| Problem to solve |
Using the data below, copy each line that includes the word "Exporters".

[Opening Data listing section]

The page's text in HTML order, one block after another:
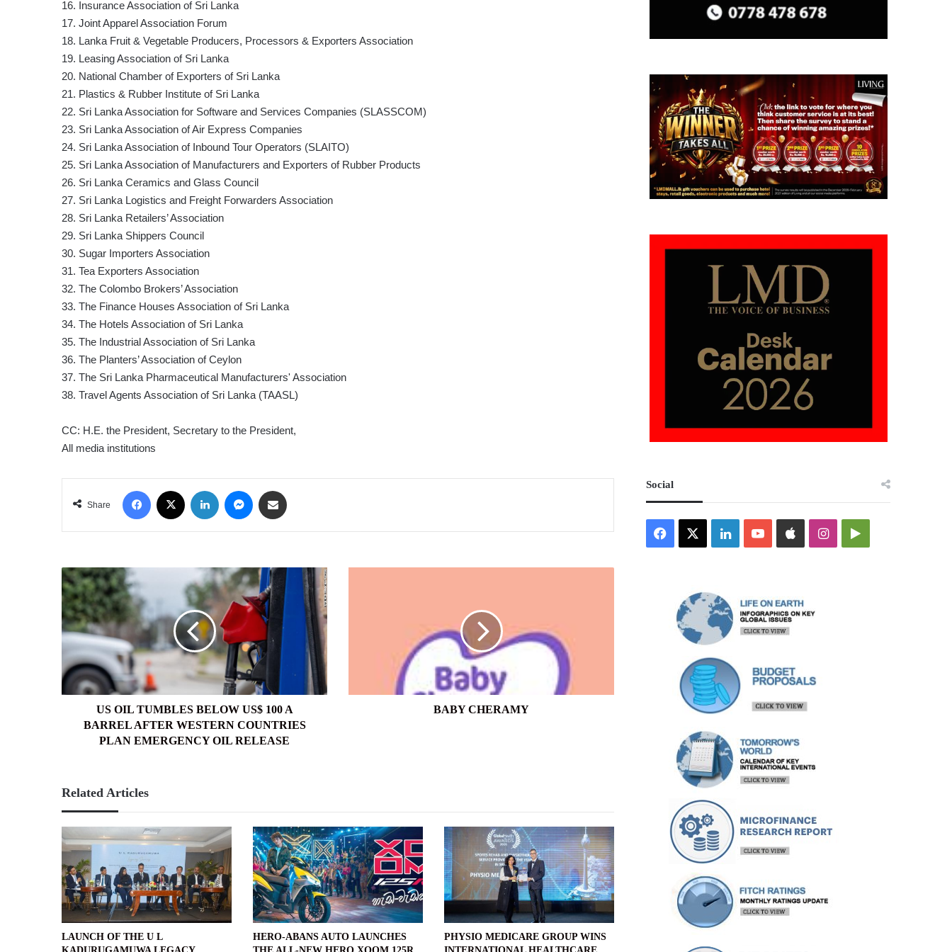
16. Insurance Association of Sri Lanka
17. Joint Apparel Association Forum
18. Lanka Fruit & Vegetable Producers, Processors & Exporters Association
19. Leasing Association of Sri Lanka
20. National Chamber of Exporters of Sri Lanka
21. Plastics & Rubber Institute of Sri Lanka
22. Sri Lanka Association for Software and Services Companies (SLASSCOM)
23. Sri Lanka Association of Air Express Companies
24. Sri Lanka Association of Inbound Tour Operators (SLAITO)
25. Sri Lanka Association of Manufacturers and Exporters of Rubber Products
26. Sri Lanka Ceramics and Glass Council
27. Sri Lanka Logistics and Freight Forwarders Association
28. Sri Lanka Retailers’ Association
29. Sri Lanka Shippers Council
30. Sugar Importers Association
31. Tea Exporters Association
32. The Colombo Brokers’ Association
33. The Finance Houses Association of Sri Lanka
34. The Hotels Association of Sri Lanka
35. The Industrial Association of Sri Lanka
36. The Planters’ Association of Ceylon
37. The Sri Lanka Pharmaceutical Manufacturers' Association
38. Travel Agents Association of Sri Lanka (TAASL)
CC: H.E. the President, Secretary to the President,
All media institutions
Share
Facebook LinkedIn Messenger
US
OIL
TUMBLES
BELOW
US$
A
BARREL
AFTER
WESTERN
COUNTRIES
US OIL TUMBLES BELOW US$ 100 A
BARREL AFTER WESTERN COUNTRIES
PLAN EMERGENCY OIL RELEASE
BABY CHERAMY
Related Articles
LAUNCH OF THE U L
HERO-ABANS AUTO LAUNCHES
PHYSIO MEDICARE GROUP WINS
Social
Facebook LinkedInYouTubeAppleInstagramGoogle

[Closing Data listing section]

| Output of the exercise |
18. Lanka Fruit & Vegetable Producers, Processors & Exporters Association
20. National Chamber of Exporters of Sri Lanka
25. Sri Lanka Association of Manufacturers and Exporters of Rubber Products
31. Tea Exporters Association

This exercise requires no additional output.